Is Pleasanton South Nursing And Rehabilitation Safe?

Based on CMS inspection data, PLEASANTON SOUTH NURSING AND REHABILITATION has documented safety concerns. Inspectors have issued 3 Immediate Jeopardy citations (the most serious violation level indicating risk of serious injury or death). The facility has a 3-star overall rating and ranks #1 of 100 nursing homes in Texas. Families considering this facility should ask detailed questions about what corrective actions have been taken since these incidents.

Do Nurses at Pleasanton South Nursing And Rehabilitation Stick Around?

PLEASANTON SOUTH NURSING AND REHABILITATION has a staff turnover rate of 52%, which is 6 percentage points above the Texas average of 46%. Moderate turnover is common in nursing homes, but families should still ask about staff tenure and how the facility maintains care continuity when employees leave.

Was Pleasanton South Nursing And Rehabilitation Ever Fined?

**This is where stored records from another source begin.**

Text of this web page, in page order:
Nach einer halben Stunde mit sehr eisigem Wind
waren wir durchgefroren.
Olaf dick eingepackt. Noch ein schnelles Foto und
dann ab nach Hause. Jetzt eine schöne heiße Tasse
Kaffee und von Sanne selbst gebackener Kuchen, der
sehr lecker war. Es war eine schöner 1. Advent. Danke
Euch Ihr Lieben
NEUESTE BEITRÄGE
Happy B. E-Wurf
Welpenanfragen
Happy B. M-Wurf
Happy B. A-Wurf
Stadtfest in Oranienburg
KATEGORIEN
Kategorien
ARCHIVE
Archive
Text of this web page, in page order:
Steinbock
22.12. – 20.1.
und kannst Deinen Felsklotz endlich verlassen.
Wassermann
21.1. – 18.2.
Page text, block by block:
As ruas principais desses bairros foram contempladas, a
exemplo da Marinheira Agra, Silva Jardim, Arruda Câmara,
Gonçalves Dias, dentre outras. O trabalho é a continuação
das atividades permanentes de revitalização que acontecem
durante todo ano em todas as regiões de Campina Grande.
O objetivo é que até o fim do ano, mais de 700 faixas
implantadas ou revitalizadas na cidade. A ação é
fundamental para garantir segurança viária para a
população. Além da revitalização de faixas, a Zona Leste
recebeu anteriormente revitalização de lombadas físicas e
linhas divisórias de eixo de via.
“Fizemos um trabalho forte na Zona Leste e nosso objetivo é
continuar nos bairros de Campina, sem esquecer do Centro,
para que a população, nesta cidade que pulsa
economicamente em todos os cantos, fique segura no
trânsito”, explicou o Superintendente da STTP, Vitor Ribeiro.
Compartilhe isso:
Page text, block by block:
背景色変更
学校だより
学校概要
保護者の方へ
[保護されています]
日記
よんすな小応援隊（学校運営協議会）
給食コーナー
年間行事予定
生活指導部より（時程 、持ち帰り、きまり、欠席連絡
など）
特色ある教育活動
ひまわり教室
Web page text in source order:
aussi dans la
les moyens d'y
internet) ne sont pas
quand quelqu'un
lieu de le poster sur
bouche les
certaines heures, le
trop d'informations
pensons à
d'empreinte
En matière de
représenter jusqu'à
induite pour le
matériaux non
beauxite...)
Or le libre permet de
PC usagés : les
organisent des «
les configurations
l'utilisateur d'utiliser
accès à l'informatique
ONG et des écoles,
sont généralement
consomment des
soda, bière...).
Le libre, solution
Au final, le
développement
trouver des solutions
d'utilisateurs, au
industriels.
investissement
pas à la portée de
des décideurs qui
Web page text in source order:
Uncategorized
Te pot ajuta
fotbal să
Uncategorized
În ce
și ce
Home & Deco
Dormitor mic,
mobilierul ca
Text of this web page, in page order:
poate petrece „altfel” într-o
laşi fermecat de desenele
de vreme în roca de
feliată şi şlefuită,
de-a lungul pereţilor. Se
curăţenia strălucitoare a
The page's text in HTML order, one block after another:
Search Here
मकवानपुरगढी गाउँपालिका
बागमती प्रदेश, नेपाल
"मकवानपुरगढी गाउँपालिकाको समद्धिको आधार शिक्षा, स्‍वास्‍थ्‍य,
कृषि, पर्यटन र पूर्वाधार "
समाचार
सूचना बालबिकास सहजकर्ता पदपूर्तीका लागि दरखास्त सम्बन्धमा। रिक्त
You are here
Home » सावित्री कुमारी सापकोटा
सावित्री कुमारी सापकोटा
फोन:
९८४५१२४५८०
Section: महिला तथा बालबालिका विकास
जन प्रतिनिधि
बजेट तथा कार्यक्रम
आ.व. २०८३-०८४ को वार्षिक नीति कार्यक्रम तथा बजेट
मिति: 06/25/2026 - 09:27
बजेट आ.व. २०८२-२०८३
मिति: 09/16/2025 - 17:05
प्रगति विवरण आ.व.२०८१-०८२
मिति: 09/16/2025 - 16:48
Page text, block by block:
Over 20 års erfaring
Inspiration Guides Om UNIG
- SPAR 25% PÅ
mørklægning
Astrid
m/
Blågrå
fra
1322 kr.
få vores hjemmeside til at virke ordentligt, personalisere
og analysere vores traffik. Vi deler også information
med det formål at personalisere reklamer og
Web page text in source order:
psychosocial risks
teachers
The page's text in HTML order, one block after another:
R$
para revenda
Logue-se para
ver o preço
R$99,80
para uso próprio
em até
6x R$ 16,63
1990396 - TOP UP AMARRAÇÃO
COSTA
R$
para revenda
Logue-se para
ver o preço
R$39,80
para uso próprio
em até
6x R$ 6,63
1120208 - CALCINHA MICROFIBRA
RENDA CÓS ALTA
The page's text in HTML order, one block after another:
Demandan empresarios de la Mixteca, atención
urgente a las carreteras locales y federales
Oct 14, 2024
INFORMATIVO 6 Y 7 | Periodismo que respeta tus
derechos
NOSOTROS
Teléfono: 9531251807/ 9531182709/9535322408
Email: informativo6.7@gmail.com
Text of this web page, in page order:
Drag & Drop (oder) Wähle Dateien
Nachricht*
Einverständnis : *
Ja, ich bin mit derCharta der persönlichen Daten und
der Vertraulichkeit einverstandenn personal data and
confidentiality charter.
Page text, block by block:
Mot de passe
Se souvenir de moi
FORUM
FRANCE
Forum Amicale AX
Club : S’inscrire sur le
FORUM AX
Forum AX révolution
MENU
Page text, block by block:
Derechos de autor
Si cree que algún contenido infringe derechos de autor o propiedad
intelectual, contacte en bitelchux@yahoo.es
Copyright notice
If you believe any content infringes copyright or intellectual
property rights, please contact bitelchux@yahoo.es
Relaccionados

PLEASANTON SOUTH NURSING AND REHABILITATION has been fined $24,653 across 2 penalty actions. This is below the Texas average of $33,325. While any fine indicates a compliance issue, fines under $50,000 are relatively common and typically reflect isolated problems that were subsequently corrected. Families should ask what specific issues led to these fines and confirm they've been resolved.

Is Pleasanton South Nursing And Rehabilitation on Any Federal Watch List?

PLEASANTON SOUTH NURSING AND REHABILITATION is not on any federal watch list. The most significant is the Special Focus Facility (SFF) program, which identifies the bottom 1% of nursing homes nationally based on persistent, serious quality problems. Not being on this list means the facility has avoided the pattern of deficiencies that triggers enhanced federal oversight. This is a positive indicator, though families should still review the facility's inspection history directly.